** Description of the task **
Write out exactly, and only, the lines below from the line with "the front of" through the line with "reignite the poker boom he set off"; pictures do not belong in the copy.

** Data records **
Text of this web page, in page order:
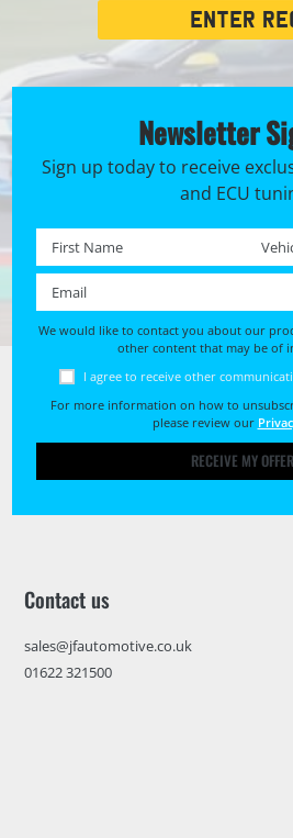
Newsletter
Sign up today to receive
and ECU
First name *
We would like to contact you about our
other content that may be of
I agree to receive other
For more information on how to
please review our
RECEIVE MY
Contact us
sales@jfautomotive.co.uk
01622 321500
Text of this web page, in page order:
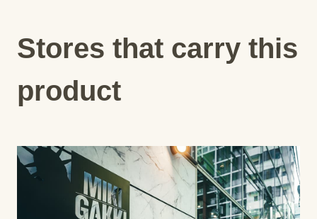
Stores that carry this
product
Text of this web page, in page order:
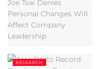
RESEARCH
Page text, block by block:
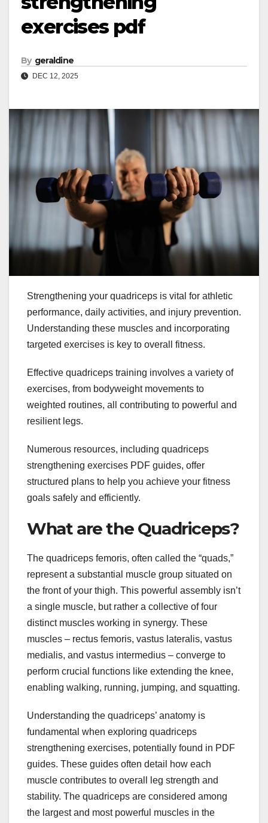
exercises pdf
By geraldine
DEC 12, 2025
Strengthening your quadriceps is vital for athletic
performance, daily activities, and injury prevention.
Understanding these muscles and incorporating
targeted exercises is key to overall fitness.
Effective quadriceps training involves a variety of
exercises, from bodyweight movements to
weighted routines, all contributing to powerful and
resilient legs.
Numerous resources, including quadriceps
strengthening exercises PDF guides, offer
structured plans to help you achieve your fitness
goals safely and efficiently.
What are the Quadriceps?
The quadriceps femoris, often called the “quads,”
represent a substantial muscle group situated on
the front of your thigh. This powerful assembly isn’t
a single muscle, but rather a collective of four
distinct muscles working in synergy. These
muscles – rectus femoris, vastus lateralis, vastus
medialis, and vastus intermedius – converge to
perform crucial functions like extending the knee,
enabling walking, running, jumping, and squatting.
Understanding the quadriceps’ anatomy is
fundamental when exploring quadriceps
strengthening exercises, potentially found in PDF
guides. These guides often detail how each
muscle contributes to overall leg strength and
stability. The quadriceps are considered among
the largest and most powerful muscles in the
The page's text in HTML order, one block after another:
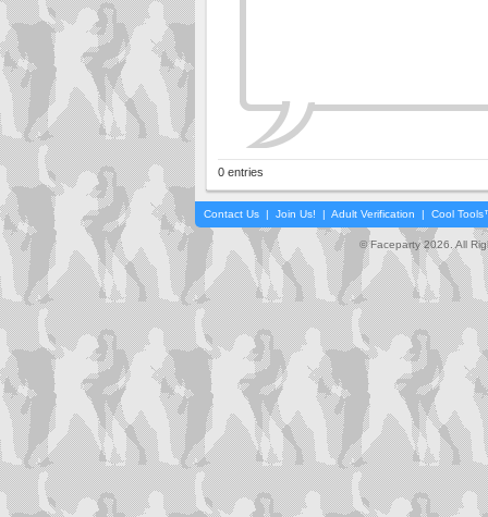
0 entries
Contact Us | Join Us! | Adult Verification | Cool
© Faceparty 2026. All
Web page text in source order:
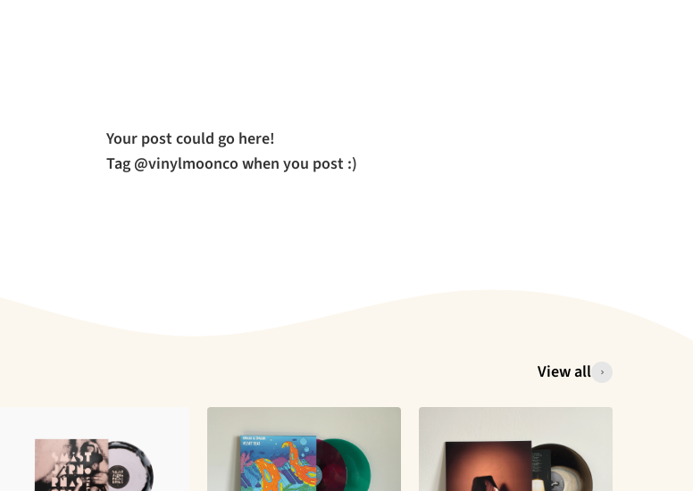
Your post could go here!
Tag @vinylmoonco when you post :)
View all
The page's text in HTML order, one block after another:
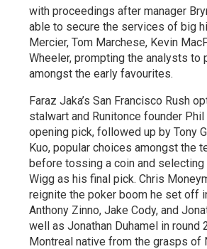
with proceedings after manager
able to secure the services of big
Mercier, Tom Marchese, Kevin
Wheeler, prompting the analysts to
amongst the early favourites.
Faraz Jaka’s San Francisco Rush
stalwart and Runitonce founder
opening pick, followed up by Tony
Kuo, popular choices amongst the
before tossing a coin and selecting
Wigg as his final pick. Chris
reignite the poker boom he set off
Anthony Zinno, Jake Cody, and
well as Jonathan Duhamel in round
Montreal native from the grasps of
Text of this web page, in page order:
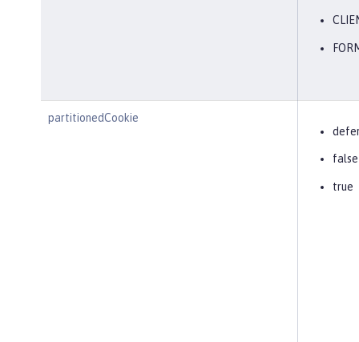
partitionedCookie
false
true
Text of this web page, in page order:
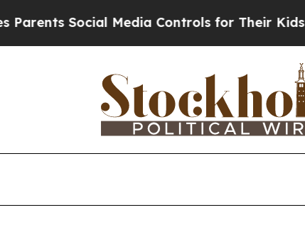
Media Controls for Their Kids. Should the
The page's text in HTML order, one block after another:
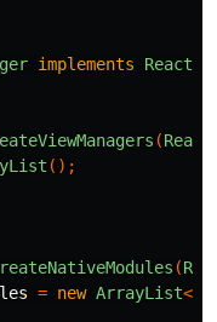
implements
(
();
(
= new ArrayList
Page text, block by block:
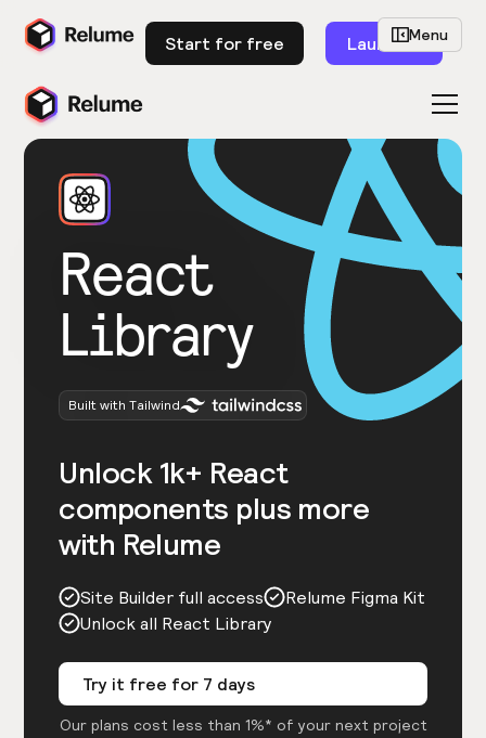
Start for free Launch
React
Library
Built with Tailwind
Unlock 1k+ React
components plus more
with Relume
Site Builder full access
Relume Figma Kit
Unlock all React Library
Try it free for 7 days
Our plans cost less than 1%* of your next project
Menu
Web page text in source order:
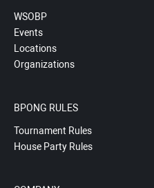
WSOBP
Events
Locations
Organizations
BPONG RULES
Tournament Rules
House Party Rules
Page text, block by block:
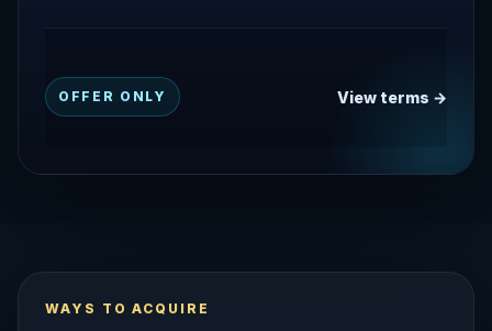
OFFER ONLY View terms →
WAYS TO ACQUIRE
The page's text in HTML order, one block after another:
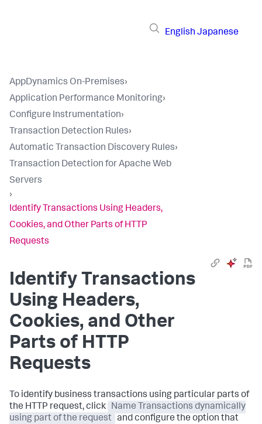
English Japanese
AppDynamics On-Premises›
Application Performance Monitoring›
Configure Instrumentation›
Transaction Detection Rules›
Automatic Transaction Discovery Rules›
Transaction Detection for Apache Web
Servers
›
Identify Transactions Using Headers,
Cookies, and Other Parts of HTTP
Requests
Identify Transactions
Using Headers,
Cookies, and Other
Parts of HTTP
Requests
To identify business transactions using particular parts of
the HTTP request, click
Name Transactions dynamically
using part of the request and configure the option that
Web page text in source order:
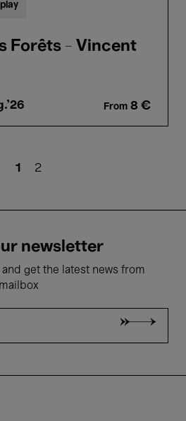
Forêts - Vincent
From 8 €
Current
1 Page
2
newsletter
get the latest news from
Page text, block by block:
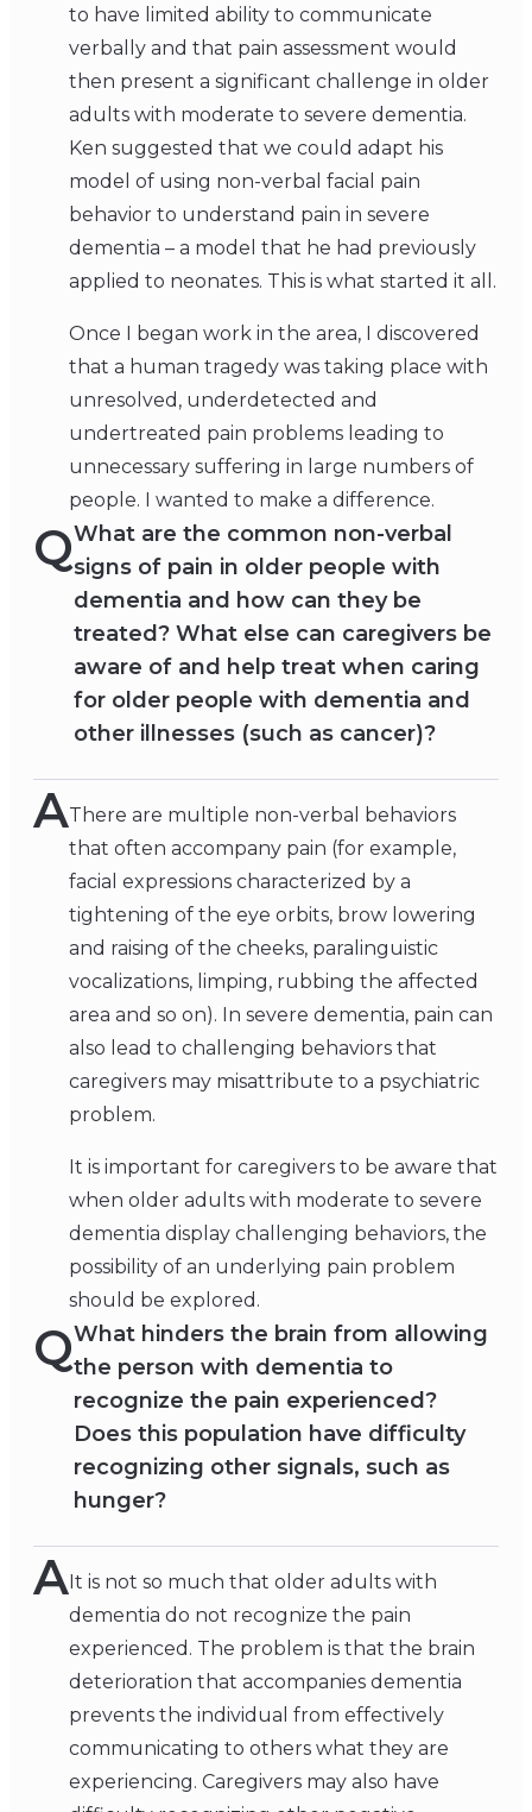
to have limited ability to communicate
verbally and that pain assessment would
then present a significant challenge in older
adults with moderate to severe dementia.
Ken suggested that we could adapt his
model of using non-verbal facial pain
behavior to understand pain in severe
dementia – a model that he had previously
applied to neonates. This is what started it all.
Once I began work in the area, I discovered
that a human tragedy was taking place with
unresolved, underdetected and
undertreated pain problems leading to
unnecessary suffering in large numbers of
people. I wanted to make a difference.
QWhat are the common non-verbal
signs of pain in older people with
dementia and how can they be
treated? What else can caregivers be
aware of and help treat when caring
for older people with dementia and
other illnesses (such as cancer)?
AThere are multiple non-verbal behaviors
that often accompany pain (for example,
facial expressions characterized by a
tightening of the eye orbits, brow lowering
and raising of the cheeks, paralinguistic
vocalizations, limping, rubbing the affected
area and so on). In severe dementia, pain can
also lead to challenging behaviors that
caregivers may misattribute to a psychiatric
problem.
It is important for caregivers to be aware that
when older adults with moderate to severe
dementia display challenging behaviors, the
possibility of an underlying pain problem
should be explored.
QWhat hinders the brain from allowing
the person with dementia to
recognize the pain experienced?
Does this population have difficulty
recognizing other signals, such as
hunger?
A It is not so much that older adults with
dementia do not recognize the pain
experienced. The problem is that the brain
deterioration that accompanies dementia
prevents the individual from effectively
communicating to others what they are
experiencing. Caregivers may also have
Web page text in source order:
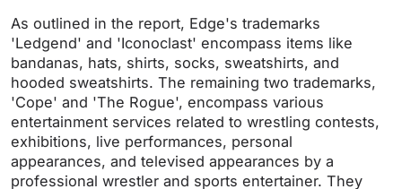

** Response to the exercise **
the front of your thigh. This powerful assembly isn’t
a single muscle, but rather a collective of four
distinct muscles working in synergy. These
muscles – rectus femoris, vastus lateralis, vastus
medialis, and vastus intermedius – converge to
perform crucial functions like extending the knee,
enabling walking, running, jumping, and squatting.
Understanding the quadriceps’ anatomy is
fundamental when exploring quadriceps
strengthening exercises, potentially found in PDF
guides. These guides often detail how each
muscle contributes to overall leg strength and
stability. The quadriceps are considered among
the largest and most powerful muscles in the
The page's text in HTML order, one block after another:
0 entries
Contact Us | Join Us! | Adult Verification | Cool
© Faceparty 2026. All
Web page text in source order:
Your post could go here!
Tag @vinylmoonco when you post :)
View all
The page's text in HTML order, one block after another:
with proceedings after manager
able to secure the services of big
Mercier, Tom Marchese, Kevin
Wheeler, prompting the analysts to
amongst the early favourites.
Faraz Jaka’s San Francisco Rush
stalwart and Runitonce founder
opening pick, followed up by Tony
Kuo, popular choices amongst the
before tossing a coin and selecting
Wigg as his final pick. Chris
reignite the poker boom he set off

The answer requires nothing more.